Can you confirm this or do you have other suggestions ?

Thanks for your support

Sorry for the slow reply. I have been out this past week on holiday.

Your description of the problem sounds correct to me.

Your solution makes sense to me, but I’m just another set of eyes. I have not done this type of character set correction before.

Keep a backup and let us know here if it works!

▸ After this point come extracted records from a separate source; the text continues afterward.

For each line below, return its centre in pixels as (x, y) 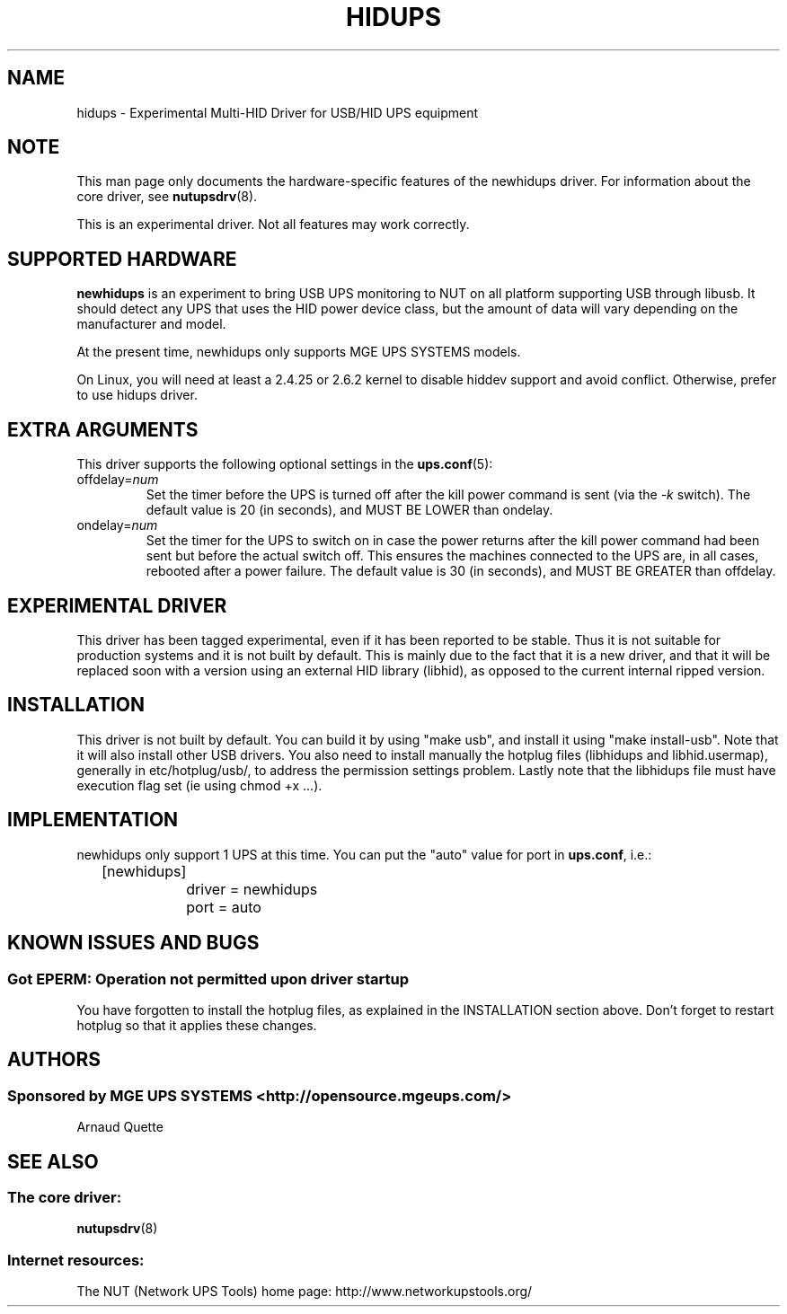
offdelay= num (118, 480)
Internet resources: (76, 1260)
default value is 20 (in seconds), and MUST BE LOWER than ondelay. (349, 510)
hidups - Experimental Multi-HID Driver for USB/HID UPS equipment (278, 112)
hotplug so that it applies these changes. (197, 1025)
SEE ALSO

Here is the solution for this problem:

Situation: old latin1 database from mysql 5.xx

Need: everything in utf-8 to avoid problems with utf-8 characters in
reviews etc. (mariadb 10.2.xx):

Suggested procedure…

  1. Dump database using mysqldump, wit utf8 as default character set.
  2. use sed to massage remaining charset settings into utf8
  3. drop database
  4. recreate database with charset=utf8;
  5. SET NAMES to utf8
  6. restore massaged dump (source)

mysqldump -u root -p -c -e --default-character-set=utf8
–single-transaction --skip-set-charset --add-drop-database -B
DATA_BASE_NAME > DATA_BASE_NAME.sql

sed ‘s/DEFAULT CHARACTER SET latin1/DEFAULT CHARACTER SET utf8 COLLATE
utf8_general_ci/’ < DATA_BASE_NAME.sql | sed ‘s/DEFAULT
CHARSET=latin1/DEFAULT CHARSET=utf8/’ > DATA_BASE_NAME_converted.sql

to check what sed did:
diff DATA_BASE_NAME.sql DATA_BASE_NAME_converted.sql

mysql -u root -p

drop database DATA_BASE_NAME;
create database DATA_BASE_NAME charset=utf8;
use DATA_BASE_NAME;
SET NAMES ‘utf8’;
source DATA_BASE_NAME_converted.sql
quit;

Adjust settings of ojs’ config.inc.php accordingly:
client_charset = utf-8
connection_charset = utf-8
database_charset = utf-8
charset_normalization = On

Good luck
Andreas

Great job, @ndaustue! Thanks for the detailed update.

I wonder why there would have been DEFAULT CHARACTER SET commands still specifying latin1 in the dumpfile if the mysqldump --default-character-set option actually performs any character recoding. That seems odd.